Computer Engineering Department, Kadir Has University, Istanbul, Turkey.
PLoS One. 2019 Jan 28;14(1):e0210954. doi: 10.1371/journal.pone.0210954. eCollection 2019.
Understanding expression levels of proteins and their interactions is a key factor to diagnose and explain the Down syndrome which can be considered as the most prevalent reason of intellectual disability in human beings. In the previous studies, the expression levels of 77 proteins obtained from normal genotype control mice and from trisomic Ts65Dn mice have been analyzed after training in contextual fear conditioning with and without injection of the memantine drug using statistical methods and machine learning techniques. Recent studies have also pointed out that there may be a linkage between the Down syndrome and the immune system. Thus, the research presented in this paper aim at in silico identification of proteins which are significant to the learning process and the immune system and to derive the most accurate model for classification of mice. In this paper, the features are selected by implementing forward feature selection method after preprocessing step of the dataset. Later, deep neural network, gradient boosting tree, support vector machine and random forest classification methods are implemented to identify the accuracy. It is observed that the selected feature subsets not only yield higher accuracy classification results but also are composed of protein responses which are important for the learning and memory process and the immune system.
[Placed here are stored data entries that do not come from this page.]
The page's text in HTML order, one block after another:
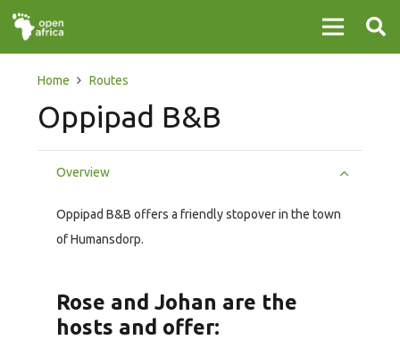
Home Routes
Oppipad B&B
Overview
Oppipad B&B offers a friendly stopover in the town
of Humansdorp.
Rose and Johan are the
hosts and offer:
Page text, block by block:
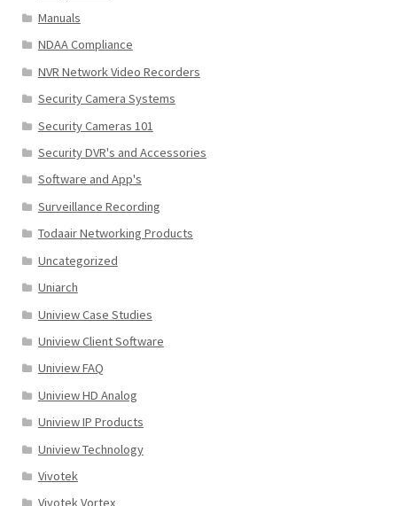
Manuals
NDAA Compliance
NVR Network Video Recorders
Security Camera Systems
Security Cameras 101
Security DVR's and Accessories
Software and App's
Surveillance Recording
Todaair Networking Products
Uncategorized
Uniarch
Uniview Case Studies
Uniview Client Software
Uniview FAQ
Uniview HD Analog
Uniview IP Products
Uniview Technology
Vivotek
Vivotek Vortex
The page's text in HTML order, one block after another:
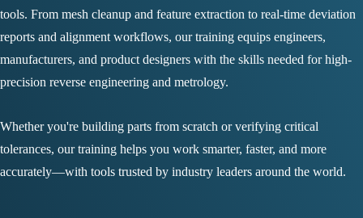
tools. From mesh cleanup and feature extraction to real-time deviation
reports and alignment workflows, our training equips engineers,
manufacturers, and product designers with the skills needed for high-
precision reverse engineering and metrology.
Whether you're building parts from scratch or verifying critical
tolerances, our training helps you work smarter, faster, and more
accurately—with tools trusted by industry leaders around the world.
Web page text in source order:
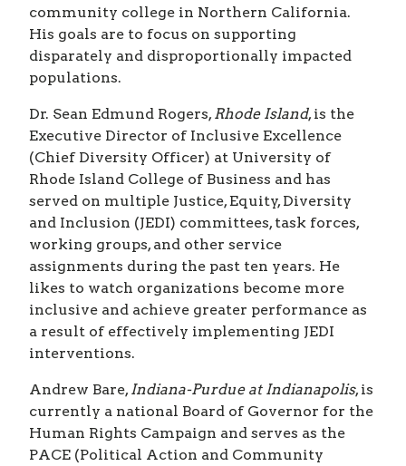
community college in Northern California.
His goals are to focus on supporting
disparately and disproportionally impacted
populations.
Dr. Sean Edmund Rogers, Rhode Island, is the
Executive Director of Inclusive Excellence
(Chief Diversity Officer) at University of
Rhode Island College of Business and has
served on multiple Justice, Equity, Diversity
and Inclusion (JEDI) committees, task forces,
working groups, and other service
assignments during the past ten years. He
likes to watch organizations become more
inclusive and achieve greater performance as
a result of effectively implementing JEDI
interventions.
Andrew Bare, Indiana-Purdue at Indianapolis, is
currently a national Board of Governor for the
Human Rights Campaign and serves as the
PACE (Political Action and Community
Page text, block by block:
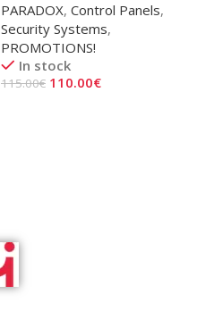
PARADOX, Control Panels,
Security Systems,
PROMOTIONS!
In stock
115.00€ 110.00€

理解蛋白质的表达水平及其相互作用是诊断和解释唐氏综合征的关键因素,唐氏综合征是人类智力残疾最常见的原因之一。在以前的研究中,通过统计方法和机器学习技术,分析了在进行情境恐惧条件反射训练后,来自正常基因型对照小鼠和三体 Ts65Dn 小鼠的 77 种蛋白质的表达水平,这些训练分为注射和不注射美金刚药物两种情况。最近的研究还指出,唐氏综合征和免疫系统之间可能存在联系。因此,本文的研究旨在通过计算方法鉴定对学习过程和免疫系统有意义的蛋白质,并为小鼠分类得出最准确的模型。在本文中,通过对数据集的预处理步骤后,采用前向特征选择方法来选择特征。然后,实现了深度神经网络、梯度提升树、支持向量机和随机森林分类方法来识别准确性。结果表明,所选的特征子集不仅产生了更高的分类准确性,而且还包含了对学习和记忆过程以及免疫系统很重要的蛋白质反应。